On October 6, California Governor Jerry Brown signed legislation updating California’s data breach notice statute for the third time in three years. The news was quickly overshadowed by the CJEU’s decision invalidating the US-EU Safe Harbor Framework
on the same day, but the California law amendments should not be overlooked. The amendments, which update Cal. Civ. Code § 1789.29 (for state agencies) and § 1789.82 (for businesses), were part of a legislative “package deal” of three separate bills mandating a new breach notice format (S.B. 570
), defining “encryption” (A.B. 964
), and expanding the definition of “personal information” and clarifying substitute notice requirements (S.B. 34
). The amendments will take effect on January 1, 2016.
New Breach Notice Format
California’s existing data breach statute already prescribed some of the information that must be contained in a data breach notice made to California residents. Now, however, the law as updated by S.B. 570 spells out the precise form in which such notice must be provided to ensure that the notice is “designed to call attention to the nature and significance of the information it contains.” Specifically, the amendment requires notices to be written in “plain language” and entitled “Notice of Data Breach
.” The amendment also requires the notice to be broken into specific sections entitled: “What Happened
,” “What Information Was Involved
,” “What We Are Doing
,” “What You Can Do
,” and “For More Information
.” Finally, the statute requires that the notice be provided in “no smaller than 10-point type.” The amendment helpfully provides a template that will satisfy the new format requirements. These new formatting requirements provide yet another hurdle companies must address when faced with a national (or global) breach that triggers notice under multiple, conflicting laws.
Meaning of “Encryption” Clarified
The second bill in the package, A.B. 964, clarifies that “‘encrypted’ means rendered unusable, unreadable, or indecipherable to an unauthorized person through a security technology or methodology generally accepted in the field of information security.” Under the existing iteration of the statute, the loss of encrypted data would not trigger notification obligations, but the failure of the statute to specifically define “encryption” created some uncertainty. Note that in 2012, the California AG published non-binding guidance stating that “[d]ata encryption should meet the National Institute of Standards and Technology’s Advanced Encryption Standard” (AES). Presumably, the AES standard would satisfy the updated law, but AES is not the only
generally accepted methodology (or technology) which could be used in all contexts. That said, companies should give careful thought before deploying customized or proprietary solutions that may not be supported or even contemplated by security industry practitioners.

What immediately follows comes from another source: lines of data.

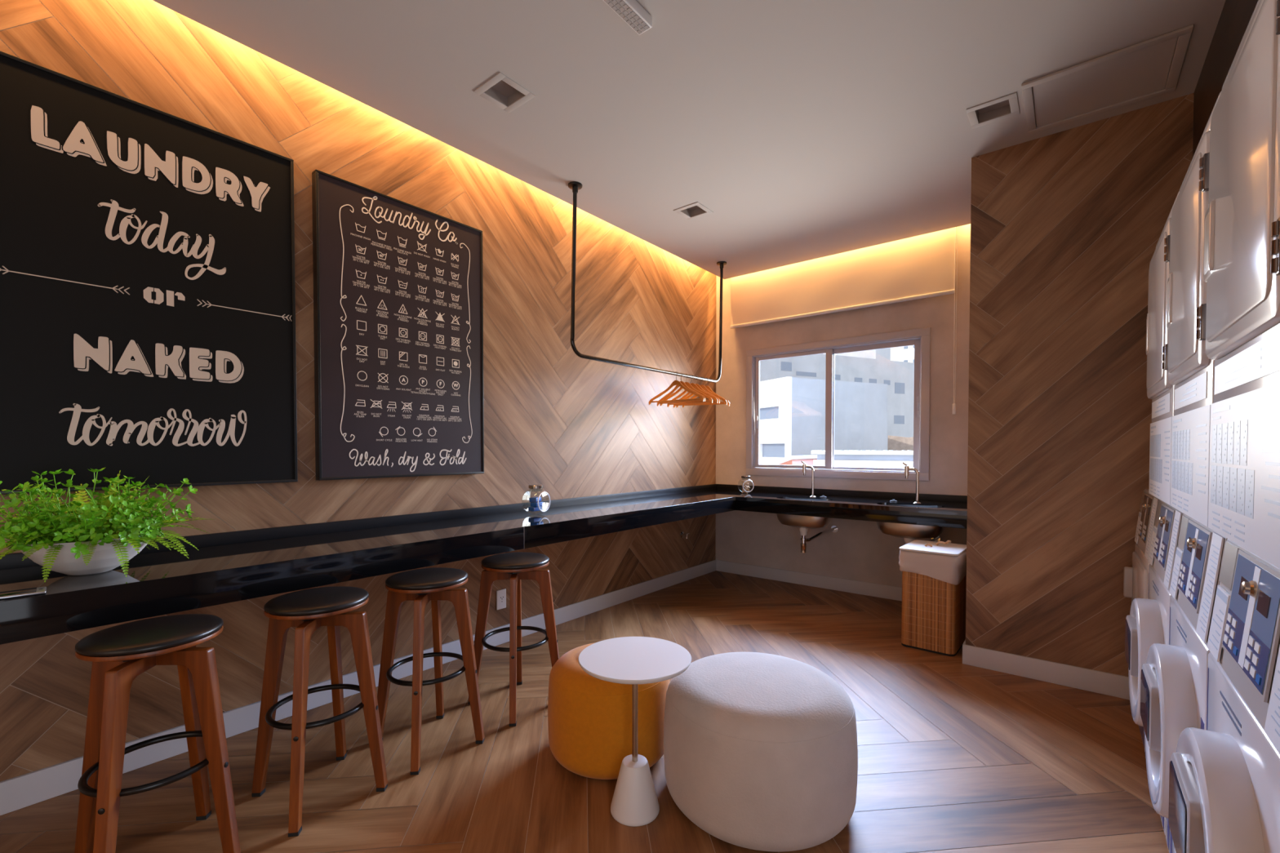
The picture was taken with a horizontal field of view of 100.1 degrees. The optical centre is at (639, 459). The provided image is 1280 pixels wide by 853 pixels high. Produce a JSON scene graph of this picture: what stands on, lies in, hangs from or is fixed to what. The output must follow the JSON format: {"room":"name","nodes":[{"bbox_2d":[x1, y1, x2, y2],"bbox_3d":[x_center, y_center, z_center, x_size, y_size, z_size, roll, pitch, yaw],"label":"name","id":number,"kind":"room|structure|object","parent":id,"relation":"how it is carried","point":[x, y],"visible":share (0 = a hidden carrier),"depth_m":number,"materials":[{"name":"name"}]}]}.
{"room":"laundry","nodes":[
{"label":"laundry","id":0,"kind":"room"},
{"bbox_2d":[0,0,715,782],"bbox_3d":[-1.511,-0.371,2.503,0.001,3.060,7.215,1,1,39],"label":"wall","id":1,"kind":"structure","parent":0,"point":[571,425],"depth_m":2.94,"materials":[{"name":"brown wood"}]},
{"bbox_2d":[0,50,297,494],"bbox_3d":[-1.830,-0.609,2.062,0.046,1.430,0.883,1,1,39],"label":"framed sign","id":2,"kind":"object","parent":1,"relation":"attached to","point":[148,277],"visible":1,"depth_m":1.99,"materials":[{"name":"black"}]},
{"bbox_2d":[0,559,715,815],"bbox_3d":[-1.504,1.105,2.528,0.015,0.108,7.215,1,1,39],"label":"baseboard","id":3,"kind":"structure","parent":1,"relation":"attached to","point":[18,793],"depth_m":2.32,"materials":[{"name":"white paint"}]},
{"bbox_2d":[0,484,716,569],"bbox_3d":[-1.063,0.311,3.054,0.020,0.050,5.814,1,1,39],"label":"backsplash","id":4,"kind":"structure","parent":1,"relation":"attached to","point":[11,561],"depth_m":2.62,"materials":[{"name":"black stone"}]},
{"bbox_2d":[311,168,484,480],"bbox_3d":[-1.218,-0.623,2.822,0.046,1.423,0.891,1,1,39],"label":"framed sign","id":5,"kind":"object","parent":1,"relation":"attached to","point":[398,285],"visible":1,"depth_m":2.74,"materials":[{"name":"black"}]},
{"bbox_2d":[0,484,967,644],"bbox_3d":[-0.177,0.382,2.342,2.295,0.162,5.814,1,1,39],"label":"countertop","id":6,"kind":"structure","parent":1,"relation":"attached to","point":[231,566],"depth_m":2.29,"materials":[{"name":"black stone"}]},
{"bbox_2d":[0,586,46,599],"bbox_3d":[-1.704,0.363,1.434,0.074,0.009,0.156,1,2,43],"label":"mobile phone","id":7,"kind":"object","parent":6,"relation":"on","point":[41,590],"visible":1,"depth_m":1.45,"materials":[{"name":"silver metal"}]},
{"bbox_2d":[20,534,149,575],"bbox_3d":[-1.765,0.302,1.721,0.314,0.119,0.314,1,1,39],"label":"bowl","id":8,"kind":"object","parent":6,"relation":"on","point":[104,558],"depth_m":1.63,"materials":[{"name":"white ceramic"}]},
{"bbox_2d":[0,466,209,582],"bbox_3d":[-1.748,0.195,1.718,0.612,0.334,0.548,-1,1,-28],"label":"potted fern","id":9,"kind":"object","parent":6,"relation":"on","point":[95,538],"visible":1,"depth_m":1.63,"materials":[{"name":"green plant"}]},
{"bbox_2d":[528,484,550,511],"bbox_3d":[-0.630,0.242,3.254,0.125,0.177,0.156,1,1,27],"label":"glass jar","id":10,"kind":"object","parent":6,"relation":"on","point":[530,486],"visible":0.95,"depth_m":3.22,"materials":[{"name":"clear glass"}]},
{"bbox_2d":[528,506,542,511],"bbox_3d":[-0.637,0.297,3.256,0.048,0.026,0.068,1,1,35],"label":"soap bar","id":11,"kind":"object","parent":10,"relation":"in","point":[530,508],"visible":0.82,"depth_m":3.23,"materials":[{"name":"blue"}]},
{"bbox_2d":[530,501,543,506],"bbox_3d":[-0.626,0.270,3.256,0.048,0.026,0.068,1,1,27],"label":"soap bar","id":12,"kind":"object","parent":11,"relation":"on","point":[532,504],"visible":0.9,"depth_m":3.23,"materials":[{"name":"blue"}]},
{"bbox_2d":[528,497,541,502],"bbox_3d":[-0.635,0.242,3.256,0.049,0.029,0.068,0,1,19],"label":"soap bar","id":13,"kind":"object","parent":12,"relation":"on","point":[533,499],"visible":0.97,"depth_m":3.23,"materials":[{"name":"blue"}]},
{"bbox_2d":[737,475,754,492],"bbox_3d":[0.946,0.222,4.789,0.136,0.155,0.110,0,1,-13],"label":"glass jar","id":14,"kind":"object","parent":6,"relation":"on","point":[742,477],"visible":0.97,"depth_m":4.75,"materials":[{"name":"clear glass"}]},
{"bbox_2d":[776,513,838,552],"bbox_3d":[1.409,0.538,4.400,0.488,0.400,0.620,1,1,39],"label":"sink","id":15,"kind":"object","parent":6,"relation":"in","point":[803,523],"visible":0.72,"depth_m":4.21,"materials":[{"name":"silver metal"}]},
{"bbox_2d":[799,528,808,535],"bbox_3d":[1.304,0.572,4.271,0.068,0.063,0.068,1,1,39],"label":"drain pipe","id":16,"kind":"object","parent":15,"relation":"attached to","point":[803,531],"depth_m":4.25,"materials":[{"name":"silver metal"}]},
{"bbox_2d":[800,461,816,497],"bbox_3d":[1.387,0.158,4.413,0.126,0.299,0.052,1,1,39],"label":"tap","id":17,"kind":"object","parent":6,"relation":"on","point":[805,466],"visible":1,"depth_m":4.39,"materials":[{"name":"silver metal"}]},
{"bbox_2d":[876,521,943,544],"bbox_3d":[2.008,0.548,3.917,0.488,0.400,0.620,1,1,39],"label":"sink","id":18,"kind":"object","parent":6,"relation":"in","point":[909,532],"visible":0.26,"depth_m":3.69,"materials":[{"name":"silver metal"}]},
{"bbox_2d":[902,462,920,503],"bbox_3d":[1.975,0.168,3.896,0.126,0.299,0.052,1,1,39],"label":"tap","id":19,"kind":"object","parent":6,"relation":"on","point":[907,468],"visible":1,"depth_m":3.87,"materials":[{"name":"silver metal"}]},
{"bbox_2d":[496,588,506,609],"bbox_3d":[-0.860,0.867,3.327,0.008,0.120,0.070,1,1,39],"label":"wall socket","id":20,"kind":"object","parent":1,"relation":"attached to","point":[500,594],"visible":1,"depth_m":3.32,"materials":[{"name":"white plastic"}]},
{"bbox_2d":[680,531,689,538],"bbox_3d":[0.406,0.683,4.849,0.070,0.058,0.056,1,1,39],"label":"tap","id":21,"kind":"object","parent":1,"relation":"attached to","point":[682,534],"visible":1,"depth_m":4.85,"materials":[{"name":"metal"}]},
{"bbox_2d":[0,570,1168,852],"bbox_3d":[-0.069,1.183,1.373,3.700,0.001,7.215,1,1,39],"label":"floor","id":22,"kind":"structure","parent":0,"point":[954,756],"depth_m":2.00,"materials":[{"name":"brown wood"}]},
{"bbox_2d":[74,613,240,852],"bbox_3d":[-1.395,0.826,1.546,0.355,0.706,0.316,1,1,39],"label":"bar stool","id":23,"kind":"object","parent":22,"relation":"on","point":[119,654],"visible":1,"depth_m":1.52,"materials":[{"name":"brown wood"}]},
{"bbox_2d":[75,613,223,657],"bbox_3d":[-1.395,0.490,1.540,0.314,0.035,0.314,1,1,39],"label":"cushion","id":24,"kind":"object","parent":23,"relation":"on","point":[157,636],"depth_m":1.47,"materials":[{"name":"black leather"}]},
{"bbox_2d":[251,586,387,837],"bbox_3d":[-1.126,0.819,1.884,0.355,0.706,0.316,1,1,37],"label":"bar stool","id":25,"kind":"object","parent":22,"relation":"on","point":[309,610],"visible":1,"depth_m":1.86,"materials":[{"name":"brown wood"}]},
{"bbox_2d":[263,586,368,616],"bbox_3d":[-1.126,0.484,1.877,0.314,0.035,0.314,1,1,37],"label":"cushion","id":26,"kind":"object","parent":25,"relation":"on","point":[336,600],"depth_m":1.81,"materials":[{"name":"black leather"}]},
{"bbox_2d":[377,567,484,775],"bbox_3d":[-0.870,0.812,2.203,0.355,0.706,0.316,1,2,40],"label":"bar stool","id":27,"kind":"object","parent":22,"relation":"on","point":[434,584],"visible":0.99,"depth_m":2.19,"materials":[{"name":"brown wood"}]},
{"bbox_2d":[385,567,467,590],"bbox_3d":[-0.870,0.477,2.196,0.314,0.035,0.314,1,2,40],"label":"cushion","id":28,"kind":"object","parent":27,"relation":"on","point":[434,578],"depth_m":2.12,"materials":[{"name":"black leather"}]},
{"bbox_2d":[467,551,559,726],"bbox_3d":[-0.590,0.805,2.550,0.355,0.706,0.316,1,2,40],"label":"bar stool","id":29,"kind":"object","parent":22,"relation":"on","point":[517,566],"visible":0.98,"depth_m":2.53,"materials":[{"name":"brown wood"}]},
{"bbox_2d":[480,551,549,569],"bbox_3d":[-0.590,0.470,2.543,0.314,0.035,0.314,1,2,40],"label":"cushion","id":30,"kind":"object","parent":29,"relation":"on","point":[518,560],"depth_m":2.46,"materials":[{"name":"black leather"}]},
{"bbox_2d":[547,643,670,779],"bbox_3d":[-0.122,0.968,2.141,0.486,0.393,0.485,1,1,39],"label":"pouf","id":31,"kind":"object","parent":22,"relation":"on","point":[589,717],"visible":0.6,"depth_m":1.93,"materials":[{"name":"yellow fabric"}]},
{"bbox_2d":[577,636,691,826],"bbox_3d":[-0.017,0.913,1.790,0.375,0.519,0.375,1,1,39],"label":"side table","id":32,"kind":"object","parent":22,"relation":"on","point":[633,661],"visible":1,"depth_m":1.75,"materials":[{"name":"white paint"}]},
{"bbox_2d":[663,652,857,852],"bbox_3d":[0.411,0.962,1.875,0.654,0.417,0.655,1,1,39],"label":"pouf","id":33,"kind":"object","parent":22,"relation":"on","point":[761,749],"visible":0.98,"depth_m":1.62,"materials":[{"name":"beige off-white wool boucle fabric"}]},
{"bbox_2d":[898,540,966,656],"bbox_3d":[1.832,0.822,3.337,0.332,0.640,0.412,1,2,41],"label":"laundry hamper","id":34,"kind":"object","parent":22,"relation":"on","point":[934,574],"visible":0.97,"depth_m":3.20,"materials":[{"name":"brown wicker"}]},
{"bbox_2d":[1123,488,1159,752],"bbox_3d":[2.362,0.655,2.123,0.640,1.024,0.569,1,1,39],"label":"washing machine","id":35,"kind":"object","parent":22,"relation":"on","point":[1135,578],"visible":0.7,"depth_m":2.27,"materials":[{"name":"white metal"}]},
{"bbox_2d":[1124,499,1183,835],"bbox_3d":[1.988,0.664,1.687,0.674,1.024,0.569,1,1,39],"label":"washing machine","id":36,"kind":"object","parent":22,"relation":"on","point":[1147,624],"visible":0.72,"depth_m":1.79,"materials":[{"name":"white metal"}]},
{"bbox_2d":[1146,191,1179,505],"bbox_3d":[2.007,-0.336,1.651,0.626,0.955,0.571,1,1,39],"label":"dryer","id":37,"kind":"object","parent":36,"relation":"on","point":[1162,393],"visible":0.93,"depth_m":1.77,"materials":[{"name":"white metal"}]},
{"bbox_2d":[1140,513,1226,852],"bbox_3d":[1.628,0.673,1.239,0.674,1.024,0.569,1,1,39],"label":"washing machine","id":38,"kind":"object","parent":22,"relation":"on","point":[1174,680],"visible":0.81,"depth_m":1.33,"materials":[{"name":"white metal"}]},
{"bbox_2d":[1166,90,1222,527],"bbox_3d":[1.647,-0.327,1.203,0.626,0.955,0.571,1,1,39],"label":"dryer","id":39,"kind":"object","parent":38,"relation":"on","point":[1191,372],"visible":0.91,"depth_m":1.32,"materials":[{"name":"white metal"}]},
{"bbox_2d":[1168,538,1279,852],"bbox_3d":[1.267,0.682,0.791,0.674,1.024,0.569,1,1,39],"label":"washing machine","id":40,"kind":"object","parent":22,"relation":"on","point":[1224,777],"visible":0.99,"depth_m":0.91,"materials":[{"name":"white metal"}]},
{"bbox_2d":[1203,0,1279,568],"bbox_3d":[1.286,-0.318,0.756,0.626,0.955,0.571,1,1,39],"label":"dryer","id":41,"kind":"object","parent":40,"relation":"on","point":[1242,258],"visible":1,"depth_m":0.89,"materials":[{"name":"white metal"}]},
{"bbox_2d":[152,0,1225,279],"bbox_3d":[-0.057,-1.787,1.329,3.900,0.300,7.455,1,1,39],"label":"ceiling","id":42,"kind":"structure","parent":0,"point":[808,130],"depth_m":2.37,"materials":[{"name":"grey paint"}]},
{"bbox_2d":[473,71,535,112],"bbox_3d":[-0.613,-1.677,2.427,0.196,0.044,0.196,1,1,39],"label":"recessed light","id":43,"kind":"object","parent":42,"relation":"in","point":[500,90],"visible":0.99,"depth_m":2.45,"materials":[{"name":"grey paint"}]},
{"bbox_2d":[603,0,652,35],"bbox_3d":[-0.069,-1.627,1.904,0.064,0.042,0.290,1,1,39],"label":"emergency light","id":44,"kind":"object","parent":42,"relation":"attached to","point":[631,11],"visible":1,"depth_m":1.94,"materials":[{"name":"white plastic"}]},
{"bbox_2d":[568,181,726,382],"bbox_3d":[0.156,-1.168,3.965,0.088,1.045,1.846,1,1,39],"label":"rail","id":45,"kind":"object","parent":42,"relation":"hanging from","point":[575,186],"visible":1,"depth_m":3.36,"materials":[{"name":"black metal"}]},
{"bbox_2d":[648,371,704,404],"bbox_3d":[0.276,-0.556,4.123,0.470,0.245,0.024,0,1,30],"label":"clothes hanger","id":46,"kind":"object","parent":45,"relation":"hanging from","point":[675,382],"visible":1,"depth_m":4.12,"materials":[{"name":"brown wood"}]},
{"bbox_2d":[657,372,705,405],"bbox_3d":[0.317,-0.557,4.175,0.470,0.245,0.024,-1,1,42],"label":"clothes hanger","id":47,"kind":"object","parent":45,"relation":"hanging from","point":[682,383],"visible":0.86,"depth_m":4.20,"materials":[{"name":"brown wood"}]},
{"bbox_2d":[660,373,712,405],"bbox_3d":[0.363,-0.558,4.233,0.470,0.245,0.024,0,1,34],"label":"clothes hanger","id":48,"kind":"object","parent":45,"relation":"hanging from","point":[687,384],"visible":0.87,"depth_m":4.22,"materials":[{"name":"brown wood"}]},
{"bbox_2d":[666,374,718,407],"bbox_3d":[0.417,-0.560,4.299,0.470,0.245,0.024,0,1,37],"label":"clothes hanger","id":49,"kind":"object","parent":45,"relation":"hanging from","point":[694,385],"visible":0.85,"depth_m":4.29,"materials":[{"name":"brown wood"}]},
{"bbox_2d":[673,375,719,408],"bbox_3d":[0.454,-0.561,4.346,0.470,0.245,0.024,-1,0,44],"label":"clothes hanger","id":50,"kind":"object","parent":45,"relation":"hanging from","point":[697,384],"visible":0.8,"depth_m":4.34,"materials":[{"name":"brown wood"}]},
{"bbox_2d":[675,376,727,407],"bbox_3d":[0.504,-0.562,4.409,0.470,0.245,0.024,0,1,35],"label":"clothes hanger","id":51,"kind":"object","parent":45,"relation":"hanging from","point":[701,385],"visible":0.8,"depth_m":4.38,"materials":[{"name":"brown wood"}]},
{"bbox_2d":[682,377,729,407],"bbox_3d":[0.551,-0.563,4.473,0.470,0.245,0.024,3,3,41],"label":"clothes hanger","id":52,"kind":"object","parent":45,"relation":"hanging from","point":[706,385],"visible":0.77,"depth_m":4.45,"materials":[{"name":"brown wood"}]},
{"bbox_2d":[673,201,713,220],"bbox_3d":[0.362,-1.702,3.629,0.196,0.044,0.196,1,1,39],"label":"recessed light","id":53,"kind":"object","parent":42,"relation":"in","point":[695,210],"visible":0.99,"depth_m":3.67,"materials":[{"name":"grey paint"}]},
{"bbox_2d":[966,92,1019,128],"bbox_3d":[1.684,-1.680,2.555,0.196,0.044,0.196,1,1,39],"label":"recessed light","id":54,"kind":"object","parent":42,"relation":"in","point":[1006,106],"visible":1,"depth_m":2.58,"materials":[{"name":"grey paint"}]},
{"bbox_2d":[1021,24,1193,134],"bbox_3d":[2.035,-1.652,2.379,0.532,0.011,0.470,1,1,39],"label":"access hatch","id":55,"kind":"object","parent":42,"relation":"attached to","point":[1139,72],"visible":1,"depth_m":2.35,"materials":[{"name":"grey paint"}]},
{"bbox_2d":[715,223,970,586],"bbox_3d":[2.198,-0.406,4.238,3.800,3.060,0.140,1,1,39],"label":"wall","id":56,"kind":"structure","parent":0,"point":[859,551],"depth_m":4.51,"materials":[{"name":"paint"}]},
{"bbox_2d":[715,560,902,600],"bbox_3d":[1.643,1.063,4.615,2.270,0.108,0.015,1,1,39],"label":"baseboard","id":57,"kind":"structure","parent":56,"relation":"attached to","point":[888,592],"depth_m":4.70,"materials":[{"name":"white paint"}]},
{"bbox_2d":[746,327,930,480],"bbox_3d":[1.649,-0.435,4.642,1.557,1.178,0.118,1,1,39],"label":"window","id":58,"kind":"structure","parent":56,"relation":"in","point":[920,338],"depth_m":4.58,"materials":[{"name":"grey"}]},
{"bbox_2d":[716,484,967,502],"bbox_3d":[1.648,0.280,4.591,2.275,0.050,0.020,1,1,39],"label":"backsplash","id":59,"kind":"structure","parent":56,"relation":"attached to","point":[949,498],"depth_m":4.47,"materials":[{"name":"black stone"}]},
{"bbox_2d":[729,226,957,414],"bbox_3d":[1.601,-1.121,4.537,1.887,1.548,0.056,1,1,39],"label":"roller blind","id":60,"kind":"object","parent":56,"relation":"attached to","point":[922,266],"visible":0.8,"depth_m":4.41,"materials":[{"name":"beige fabric"}]},
{"bbox_2d":[890,345,914,362],"bbox_3d":[31.679,-7.987,59.046,5.700,26.000,8.050,1,1,39],"label":"sky","id":61,"kind":"structure","parent":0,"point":[905,353],"depth_m":56.88,"materials":[{"name":"white"}]},
{"bbox_2d":[965,93,1194,676],"bbox_3d":[2.734,-0.381,2.991,1.402,3.060,1.130,1,1,39],"label":"wall pillar","id":62,"kind":"structure","parent":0,"point":[1067,226],"depth_m":2.73,"materials":[{"name":"brown wood"}]},
{"bbox_2d":[962,639,1129,700],"bbox_3d":[2.684,1.095,3.041,1.325,0.108,1.129,1,1,39],"label":"baseboard","id":63,"kind":"structure","parent":62,"relation":"attached to","point":[1082,678],"depth_m":2.78,"materials":[{"name":"white paint"}]},
{"bbox_2d":[1192,0,1257,156],"bbox_3d":[0.806,-1.333,-0.110,0.540,0.990,6.083,1,1,39],"label":"wall","id":64,"kind":"structure","parent":0,"point":[1234,19],"depth_m":2.00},
{"label":"outside","id":65,"kind":"structure","parent":0,"visible":0},
{"bbox_3d":[22.157,5.429,43.583,100.000,0.200,84.500,1,1,39],"label":"ground","id":66,"kind":"structure","parent":65,"visible":0},
{"bbox_2d":[769,455,817,465],"bbox_3d":[2.518,2.938,11.258,2.480,6.090,2.600,1,1,39],"label":"house","id":67,"kind":"structure","parent":66,"relation":"on","point":[793,460],"depth_m":9.66,"materials":[{"name":"white concrete"}]},
{"bbox_2d":[759,376,887,464],"bbox_3d":[4.251,1.749,18.600,3.810,8.170,7.000,-1,1,-25],"label":"building","id":68,"kind":"structure","parent":66,"relation":"on","point":[793,409],"depth_m":15.28,"materials":[{"name":"white painted plaster"},{"name":"window glass"}]},
{"bbox_2d":[760,347,914,450],"bbox_3d":[9.774,-1.085,34.319,26.000,13.200,9.010,-1,1,-25],"label":"building","id":69,"kind":"structure","parent":66,"relation":"on","point":[876,366],"depth_m":31.18,"materials":[{"name":"grey concrete"}]},
{"bbox_2d":[811,450,913,471],"bbox_3d":[6.001,2.939,8.838,5.300,6.186,3.200,1,1,39],"label":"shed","id":70,"kind":"object","parent":66,"relation":"on","point":[855,459],"visible":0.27,"depth_m":8.64,"materials":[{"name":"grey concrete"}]},
{"bbox_2d":[887,435,913,450],"bbox_3d":[10.071,2.507,17.944,3.350,6.680,0.500,1,1,39],"label":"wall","id":71,"kind":"structure","parent":66,"relation":"on","point":[895,442],"depth_m":18.46,"materials":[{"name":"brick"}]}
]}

S.B. 34 updates the definition of “personal information” to include “[i]nformation or data collected through the use or operation of an automated license plate recognition system” in the list of data elements requiring notice if breached. Last, the new legislation clarifies the steps a company must take to provide “substitute notice” in the event that notice is required to be made to more than 500,000 state residents, would cost in excess of $250,000, or the company has insufficient contact information. Previously, “substitute notice” required (i) email notice to residents for whom the company had a valid email address, (ii) “conspicuous” posting on the company’s website, and (iii) notification of statewide media. The updated law specifies that “conspicuous” posting on the website “means providing a link to the notice on the home page or first significant page after entering the Internet Web site that is in larger type than the surrounding text, or is in contrasting type, font or color to the surrounding text of the same size, or set off from other type by symbols or other marks that call attention to the link.” Moreover, the notice must be posted to the website for a minimum of 30 days.

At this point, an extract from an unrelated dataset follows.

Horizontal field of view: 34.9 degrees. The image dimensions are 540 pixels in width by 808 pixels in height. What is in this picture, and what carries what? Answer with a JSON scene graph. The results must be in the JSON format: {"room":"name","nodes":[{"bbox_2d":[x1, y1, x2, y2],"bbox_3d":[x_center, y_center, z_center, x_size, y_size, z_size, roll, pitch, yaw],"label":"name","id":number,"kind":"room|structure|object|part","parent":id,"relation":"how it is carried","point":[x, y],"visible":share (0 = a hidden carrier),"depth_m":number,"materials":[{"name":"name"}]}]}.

The Race to Regulate Data Breach Notice Requirements
California is often at the vanguard of state regulation on consumer privacy and security issues, particularly with regard to breach notification obligations. 2015 was already a busy year for revamps to state notification laws across the country, many of which were at least partially in response to California’s 2014 update. We expect other states to follow California’s lead in revising—or re-revising—their own laws in 2016. Companies are well advised to keep abreast of these developments, and to update their incident response plan appendixes accordingly.